Problem: Transcribe the material from its first line onward, ending with the line that contains "разработана в рамках" and adding nothing beyond it.

========================================

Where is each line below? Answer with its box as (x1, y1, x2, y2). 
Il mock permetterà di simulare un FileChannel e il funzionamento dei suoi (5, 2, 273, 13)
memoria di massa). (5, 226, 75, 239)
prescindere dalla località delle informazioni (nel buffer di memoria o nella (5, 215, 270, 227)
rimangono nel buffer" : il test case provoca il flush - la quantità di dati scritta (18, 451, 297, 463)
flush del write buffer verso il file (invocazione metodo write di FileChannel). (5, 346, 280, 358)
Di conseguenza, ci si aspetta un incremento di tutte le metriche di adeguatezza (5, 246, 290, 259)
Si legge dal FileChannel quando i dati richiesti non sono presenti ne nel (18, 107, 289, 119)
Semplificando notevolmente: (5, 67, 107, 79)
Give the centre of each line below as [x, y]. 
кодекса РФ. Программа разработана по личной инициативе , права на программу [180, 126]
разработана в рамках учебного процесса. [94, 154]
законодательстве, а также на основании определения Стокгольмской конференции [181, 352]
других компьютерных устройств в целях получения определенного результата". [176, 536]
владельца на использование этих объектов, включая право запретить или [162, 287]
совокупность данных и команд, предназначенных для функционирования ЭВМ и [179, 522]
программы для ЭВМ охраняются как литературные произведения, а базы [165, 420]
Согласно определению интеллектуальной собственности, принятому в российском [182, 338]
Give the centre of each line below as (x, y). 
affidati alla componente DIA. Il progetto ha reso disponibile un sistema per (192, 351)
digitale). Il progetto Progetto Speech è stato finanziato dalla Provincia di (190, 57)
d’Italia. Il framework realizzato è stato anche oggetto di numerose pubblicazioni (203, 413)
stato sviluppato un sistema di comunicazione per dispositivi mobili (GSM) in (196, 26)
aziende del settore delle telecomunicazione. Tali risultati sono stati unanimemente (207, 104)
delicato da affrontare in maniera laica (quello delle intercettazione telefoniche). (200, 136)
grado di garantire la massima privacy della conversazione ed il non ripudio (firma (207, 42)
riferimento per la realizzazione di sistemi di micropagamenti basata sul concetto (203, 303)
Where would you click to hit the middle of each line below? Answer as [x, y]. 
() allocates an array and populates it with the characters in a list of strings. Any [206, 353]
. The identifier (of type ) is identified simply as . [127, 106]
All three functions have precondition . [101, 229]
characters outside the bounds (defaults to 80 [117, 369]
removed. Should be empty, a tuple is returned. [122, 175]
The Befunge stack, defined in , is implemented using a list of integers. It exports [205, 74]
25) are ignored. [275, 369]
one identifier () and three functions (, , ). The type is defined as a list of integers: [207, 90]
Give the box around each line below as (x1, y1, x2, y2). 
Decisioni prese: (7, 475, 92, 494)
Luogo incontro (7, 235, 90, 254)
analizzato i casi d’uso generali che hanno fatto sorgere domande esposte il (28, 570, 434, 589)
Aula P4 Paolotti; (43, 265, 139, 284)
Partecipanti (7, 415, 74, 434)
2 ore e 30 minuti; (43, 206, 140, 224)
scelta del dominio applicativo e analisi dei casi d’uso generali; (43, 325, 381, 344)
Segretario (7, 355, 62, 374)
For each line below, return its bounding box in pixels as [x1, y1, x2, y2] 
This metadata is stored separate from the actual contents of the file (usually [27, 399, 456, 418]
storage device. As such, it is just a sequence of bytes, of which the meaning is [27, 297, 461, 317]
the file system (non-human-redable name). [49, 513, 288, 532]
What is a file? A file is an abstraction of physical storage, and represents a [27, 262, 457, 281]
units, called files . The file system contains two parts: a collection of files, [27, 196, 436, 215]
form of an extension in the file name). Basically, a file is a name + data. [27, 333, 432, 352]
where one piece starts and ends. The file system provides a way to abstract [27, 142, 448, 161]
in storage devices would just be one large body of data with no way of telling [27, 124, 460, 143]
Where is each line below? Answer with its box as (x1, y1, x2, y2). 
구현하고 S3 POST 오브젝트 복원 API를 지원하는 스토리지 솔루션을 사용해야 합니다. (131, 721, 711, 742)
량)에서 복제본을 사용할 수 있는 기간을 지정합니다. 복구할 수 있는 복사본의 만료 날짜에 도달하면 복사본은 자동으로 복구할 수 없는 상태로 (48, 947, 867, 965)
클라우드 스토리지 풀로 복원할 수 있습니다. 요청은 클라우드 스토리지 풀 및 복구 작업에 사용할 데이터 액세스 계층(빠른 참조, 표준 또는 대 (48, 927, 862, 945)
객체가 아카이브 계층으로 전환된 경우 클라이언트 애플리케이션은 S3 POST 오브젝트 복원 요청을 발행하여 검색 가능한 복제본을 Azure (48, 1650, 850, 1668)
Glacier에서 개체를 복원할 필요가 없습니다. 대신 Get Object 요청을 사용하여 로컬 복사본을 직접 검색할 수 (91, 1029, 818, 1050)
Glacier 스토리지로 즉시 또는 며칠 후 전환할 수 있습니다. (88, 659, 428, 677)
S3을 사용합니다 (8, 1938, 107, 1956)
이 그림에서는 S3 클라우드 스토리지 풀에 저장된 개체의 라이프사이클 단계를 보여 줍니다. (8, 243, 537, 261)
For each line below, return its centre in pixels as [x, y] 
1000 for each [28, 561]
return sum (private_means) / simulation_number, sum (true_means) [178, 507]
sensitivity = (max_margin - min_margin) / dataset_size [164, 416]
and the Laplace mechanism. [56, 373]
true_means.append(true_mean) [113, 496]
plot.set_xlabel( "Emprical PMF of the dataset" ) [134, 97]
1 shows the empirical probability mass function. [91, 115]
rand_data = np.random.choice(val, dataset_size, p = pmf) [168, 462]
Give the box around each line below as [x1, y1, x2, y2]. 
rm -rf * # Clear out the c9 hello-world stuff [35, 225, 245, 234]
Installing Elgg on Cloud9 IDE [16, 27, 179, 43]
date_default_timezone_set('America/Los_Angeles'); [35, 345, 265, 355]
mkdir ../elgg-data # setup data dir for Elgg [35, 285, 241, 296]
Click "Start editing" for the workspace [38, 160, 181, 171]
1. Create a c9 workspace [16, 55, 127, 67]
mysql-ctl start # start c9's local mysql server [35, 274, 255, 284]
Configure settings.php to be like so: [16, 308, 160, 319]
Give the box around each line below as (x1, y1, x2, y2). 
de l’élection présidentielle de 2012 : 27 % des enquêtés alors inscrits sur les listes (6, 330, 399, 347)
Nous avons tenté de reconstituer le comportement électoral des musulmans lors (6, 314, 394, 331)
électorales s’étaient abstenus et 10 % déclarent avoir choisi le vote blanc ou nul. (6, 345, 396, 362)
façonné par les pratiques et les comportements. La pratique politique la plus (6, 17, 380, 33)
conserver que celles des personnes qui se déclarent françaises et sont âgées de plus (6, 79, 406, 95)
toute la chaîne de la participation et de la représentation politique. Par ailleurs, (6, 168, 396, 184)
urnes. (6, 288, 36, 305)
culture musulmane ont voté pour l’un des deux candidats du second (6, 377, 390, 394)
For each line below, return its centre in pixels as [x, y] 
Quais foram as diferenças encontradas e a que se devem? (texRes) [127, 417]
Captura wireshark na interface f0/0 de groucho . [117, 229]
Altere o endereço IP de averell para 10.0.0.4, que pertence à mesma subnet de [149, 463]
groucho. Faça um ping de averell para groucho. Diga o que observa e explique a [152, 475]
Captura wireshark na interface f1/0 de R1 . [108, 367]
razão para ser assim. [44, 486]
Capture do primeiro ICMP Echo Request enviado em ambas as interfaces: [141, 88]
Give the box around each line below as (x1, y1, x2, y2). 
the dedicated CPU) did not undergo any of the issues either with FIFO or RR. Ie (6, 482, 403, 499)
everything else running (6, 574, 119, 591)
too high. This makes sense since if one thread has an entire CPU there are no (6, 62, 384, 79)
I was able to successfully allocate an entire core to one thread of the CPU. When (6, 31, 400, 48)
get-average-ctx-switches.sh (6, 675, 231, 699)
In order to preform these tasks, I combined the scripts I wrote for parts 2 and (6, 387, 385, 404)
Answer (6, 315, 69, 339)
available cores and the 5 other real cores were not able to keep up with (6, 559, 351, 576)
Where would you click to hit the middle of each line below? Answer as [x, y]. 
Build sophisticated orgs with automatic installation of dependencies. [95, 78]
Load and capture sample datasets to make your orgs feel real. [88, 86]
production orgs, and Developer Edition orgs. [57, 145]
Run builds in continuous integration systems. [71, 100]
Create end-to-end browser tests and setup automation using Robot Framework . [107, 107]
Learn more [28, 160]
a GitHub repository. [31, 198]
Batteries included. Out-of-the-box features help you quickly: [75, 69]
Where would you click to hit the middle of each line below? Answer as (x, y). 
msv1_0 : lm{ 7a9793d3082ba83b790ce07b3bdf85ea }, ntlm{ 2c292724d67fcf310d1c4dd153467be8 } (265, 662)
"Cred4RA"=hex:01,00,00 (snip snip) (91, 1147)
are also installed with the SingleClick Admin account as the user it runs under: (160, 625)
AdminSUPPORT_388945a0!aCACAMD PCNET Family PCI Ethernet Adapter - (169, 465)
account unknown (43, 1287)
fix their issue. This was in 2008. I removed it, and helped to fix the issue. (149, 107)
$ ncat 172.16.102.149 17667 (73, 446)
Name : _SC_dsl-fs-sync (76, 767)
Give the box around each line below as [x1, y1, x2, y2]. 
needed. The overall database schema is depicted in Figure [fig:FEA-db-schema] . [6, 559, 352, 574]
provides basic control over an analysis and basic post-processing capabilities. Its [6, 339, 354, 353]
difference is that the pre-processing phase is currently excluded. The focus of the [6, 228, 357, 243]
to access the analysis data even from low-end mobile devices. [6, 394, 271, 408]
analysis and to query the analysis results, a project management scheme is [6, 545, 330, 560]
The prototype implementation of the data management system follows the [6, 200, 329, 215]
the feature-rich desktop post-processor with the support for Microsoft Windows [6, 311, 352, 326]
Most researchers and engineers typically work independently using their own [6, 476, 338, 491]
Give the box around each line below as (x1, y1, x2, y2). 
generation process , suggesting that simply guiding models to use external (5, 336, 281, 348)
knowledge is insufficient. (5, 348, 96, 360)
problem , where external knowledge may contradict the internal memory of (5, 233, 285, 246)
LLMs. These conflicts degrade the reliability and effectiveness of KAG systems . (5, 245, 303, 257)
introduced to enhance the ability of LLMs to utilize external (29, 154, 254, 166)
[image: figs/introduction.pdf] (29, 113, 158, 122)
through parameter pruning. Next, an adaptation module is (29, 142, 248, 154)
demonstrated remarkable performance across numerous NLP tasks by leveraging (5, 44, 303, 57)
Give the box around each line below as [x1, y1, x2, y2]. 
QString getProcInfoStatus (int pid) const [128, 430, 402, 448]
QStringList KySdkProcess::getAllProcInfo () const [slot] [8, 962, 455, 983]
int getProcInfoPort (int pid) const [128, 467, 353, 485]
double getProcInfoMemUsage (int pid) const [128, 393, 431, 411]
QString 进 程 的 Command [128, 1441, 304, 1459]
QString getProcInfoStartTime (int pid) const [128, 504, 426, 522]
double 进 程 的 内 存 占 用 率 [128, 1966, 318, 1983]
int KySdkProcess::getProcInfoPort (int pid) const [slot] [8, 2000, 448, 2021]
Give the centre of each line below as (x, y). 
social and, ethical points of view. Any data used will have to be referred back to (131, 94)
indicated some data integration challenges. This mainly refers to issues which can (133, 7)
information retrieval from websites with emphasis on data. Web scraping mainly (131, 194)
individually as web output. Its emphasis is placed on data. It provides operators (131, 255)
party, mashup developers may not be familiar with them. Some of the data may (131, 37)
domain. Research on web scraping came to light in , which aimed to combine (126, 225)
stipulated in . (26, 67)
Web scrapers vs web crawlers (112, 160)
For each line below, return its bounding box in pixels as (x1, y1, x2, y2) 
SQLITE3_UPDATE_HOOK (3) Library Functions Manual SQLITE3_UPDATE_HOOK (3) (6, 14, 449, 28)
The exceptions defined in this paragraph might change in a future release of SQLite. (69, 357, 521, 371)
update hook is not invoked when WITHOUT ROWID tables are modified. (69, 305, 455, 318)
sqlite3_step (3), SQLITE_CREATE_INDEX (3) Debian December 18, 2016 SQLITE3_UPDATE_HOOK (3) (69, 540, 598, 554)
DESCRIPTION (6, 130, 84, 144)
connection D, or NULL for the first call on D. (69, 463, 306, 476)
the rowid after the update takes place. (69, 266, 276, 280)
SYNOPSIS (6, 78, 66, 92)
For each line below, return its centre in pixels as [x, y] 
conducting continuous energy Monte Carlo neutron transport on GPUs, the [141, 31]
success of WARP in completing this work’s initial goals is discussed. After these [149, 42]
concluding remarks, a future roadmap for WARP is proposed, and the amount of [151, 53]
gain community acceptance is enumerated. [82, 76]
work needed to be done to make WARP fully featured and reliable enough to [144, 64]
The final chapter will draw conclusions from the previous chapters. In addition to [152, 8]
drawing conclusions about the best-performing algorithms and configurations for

========================================

Result of the exercise:
Where is each line below? Answer with its box as (x1, y1, x2, y2). 
Il mock permetterà di simulare un FileChannel e il funzionamento dei suoi (5, 2, 273, 13)
memoria di massa). (5, 226, 75, 239)
prescindere dalla località delle informazioni (nel buffer di memoria o nella (5, 215, 270, 227)
rimangono nel buffer" : il test case provoca il flush - la quantità di dati scritta (18, 451, 297, 463)
flush del write buffer verso il file (invocazione metodo write di FileChannel). (5, 346, 280, 358)
Di conseguenza, ci si aspetta un incremento di tutte le metriche di adeguatezza (5, 246, 290, 259)
Si legge dal FileChannel quando i dati richiesti non sono presenti ne nel (18, 107, 289, 119)
Semplificando notevolmente: (5, 67, 107, 79)
Give the centre of each line below as [x, y]. 
кодекса РФ. Программа разработана по личной инициативе , права на программу [180, 126]
разработана в рамках учебного процесса. [94, 154]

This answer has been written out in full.